# How are these sites made?



## Clockwise (Apr 12, 2007)

These two websites cater to much of the same market that my business will be targeting. I am wondering what they are using... and whether or not I'm looking at an expensive job (how expensive if possible) to have something designed that is on par, or close to it. I'm talking about design/hosting/shopping cart etc... not the obvious added cost of models and a professional photographer.

Christian Audigier
Von Dutch Official Store

I have absolutely no affiliation with the above companies... except for a liking of their websites and clothing  .

Thank you!


----------



## highstyleinc (Apr 4, 2007)

They both look like HTML sites with shopping carts as you have seen. It depends on who does the work for you and how many pages you will need. You could try to put together a site yourself. I think there might be forums here that help. If not, just shop around until you find someone to do it for you.

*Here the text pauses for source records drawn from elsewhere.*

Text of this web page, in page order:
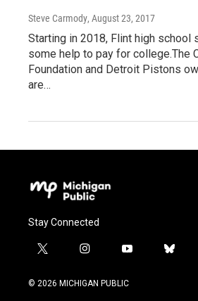
Steve Carmody, August 23, 2017
Starting in 2018, Flint high school
some help to pay for college.The
Foundation and Detroit Pistons
are…
Stay Connected
t
i
i
s
y
u
b
© 2026 MICHIGAN PUBLIC
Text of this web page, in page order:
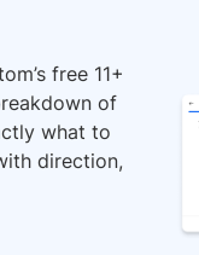
free 11+
of
what to
direction,
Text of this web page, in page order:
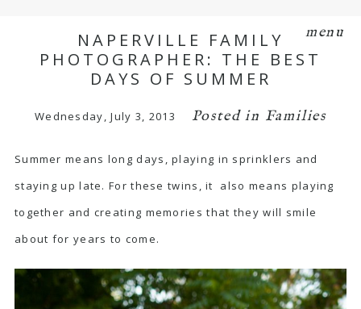
menu
NAPERVILLE FAMILY
PHOTOGRAPHER: THE BEST
DAYS OF SUMMER
Wednesday, July 3, 2013 Posted in Families
Summer means long days, playing in sprinklers and
staying up late. For these twins, it also means playing
together and creating memories that they will smile
about for years to come.
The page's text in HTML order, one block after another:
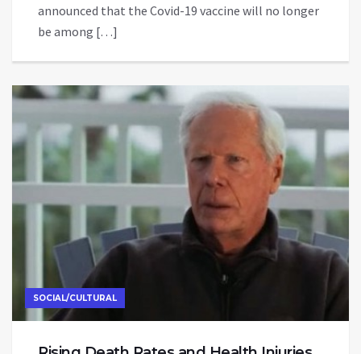
announced that the Covid-19 vaccine will no longer
be among […]
SOCIAL/CULTURAL

Considering you already have your domain name, hosting shouldn't cost more than $8-$10/month depending on which host you use.


----------



## Vtec44 (Apr 24, 2006)

They're both made using ASP script/shopping cart, most likely pulling data from a database in the background.  I've never used that specific shopping cart, but I'm assuming that there's some sort of template that they're using. Then of course, you can modify the template a little bit more to fit your taste.


----------



## expo (Mar 22, 2007)

Both of those sites are custom coded. They are not off the shelf shopping carts. I think that you can get a custom coded cart for a couple thousand dollars. Hosting is nothing in comparison.


----------



## Vtec44 (Apr 24, 2006)

expo said:


> Both of those sites are custom coded. They are not off the shelf shopping carts. I think that you can get a custom coded cart for a couple thousand dollars. Hosting is nothing in comparison.

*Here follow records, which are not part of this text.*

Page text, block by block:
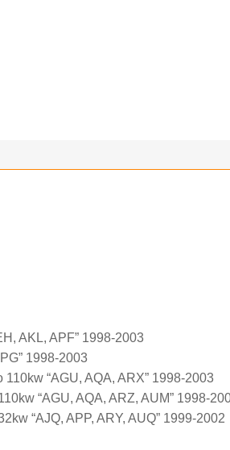
AKL, APF” 1998-2003
1998-2003
“AGU, AQA, ARX” 1998-2003
“AGU, AQA, ARZ, AUM” 1998-
“AJQ, APP, ARY, AUQ” 1999-2002
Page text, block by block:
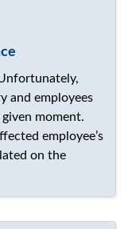
and employees
moment.
employee’s
on the
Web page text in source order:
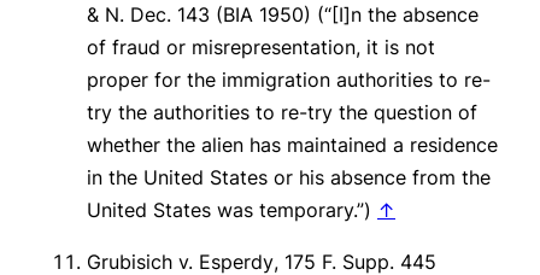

https://www.christianaudigier.com is made using AspDotNetStoreFront (TM) ML version 6.1.3.1, probably with source code option, $599.


Von Dutch Official Store looks very familiar, especially the extra image popup and some of the ASP file names. I just can't find the cart information anywhere, but it looks pretty off-the-shelf w/ some template mods.


----------



## Clockwise (Apr 12, 2007)

Vtec44 said:


> https://www.christianaudigier.com is made using AspDotNetStoreFront (TM) ML version 6.1.3.1, probably with source code option, $599.
> 
> 
> Von Dutch Official Store looks very familiar, especially the extra image popup and some of the ASP file names. I just can't find the cart information anywhere, but it looks pretty off-the-shelf w/ some template mods.


 
Hey thanks a lot for the reply. I am guessing it is fairly necessary to shell out the money for these carts to buy the attention of those willing to pay a premium for clothing? Meaning... I'm just not going to pull it off with Zencart for example?


----------



## Vtec44 (Apr 24, 2006)

That depends on how good you are at php. You can just change the template and give it a different layout.


----------



## Clockwise (Apr 12, 2007)

Vtec44 said:


> That depends on how good you are at php. You can just change the template and give it a different layout.

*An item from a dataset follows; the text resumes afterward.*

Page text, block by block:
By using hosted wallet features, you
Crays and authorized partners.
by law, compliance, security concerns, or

Is a site like the ones above something that the average web designer could pull off? Or is that a pretty advanced job?


----------



## aust1025 (Mar 1, 2007)

They are both pretty advanced and they are both designed in Dreamweaver.
You can tell what program they are designed in by the tell tale "MM" in certain lines of the code.

Dreamweaver has add-ins that allow you to download shopping carts and will automatically integrate the shopping cart into your site.


----------



## Vtec44 (Apr 24, 2006)

Clockwise said:


> Is a site like the ones above something that the average web designer could pull off? Or is that a pretty advanced job?


It depends on how their template system is designed. The software for https://www.christianaudigier.com can be found at Shopping Cart - AspDotNetStorefront: Asp.Net Shopping Cart E-Commerce Platform. But generally speaking, I don't think it's wise to start with something that expensive unless you know what you're doing.


----------



## Q. (Nov 30, 2007)

Vtec44 said:


> It depends on how their template system is designed. The software for https://www.christianaudigier.com can be found at Shopping Cart - AspDotNetStorefront: Asp.Net Shopping Cart E-Commerce Platform. But generally speaking, I don't think it's wise to start with something that expensive unless you know what you're doing.



Dumb question - how do you know the Christian Audigier site was built with ASPDOTNET storefront?

That's a really good looking site, BTW


----------



## Wombat (Sep 5, 2007)

I like the simple layout of a site like 

Affliction Clothing Shirts


----------



## Q. (Nov 30, 2007)

If you look at the code of the Audigier site, you'll fine volusion.com there.


----------



## SeasonEnds (Sep 9, 2007)

Check out Build your own database driven websites using php and mysql by Kevin Yank.


----------



## guest29928 (Mar 30, 2008)

ed hary and christian audigier are done with volusion, .. affliction is zencart.


----------



## markthenewguy (Mar 17, 2008)

i know college students who could custom code those sites. shopping carts are not very complicated for someone who is proficient in php or asp. The hardest part would probably be deciding how you want to lay it out and having a graphic artist do the logos. 

i do not like that von dutch site though. 

Try posting on classifieds or on craigslist.com and saying that you want something similar to those sites and check out the quotes you get.


----------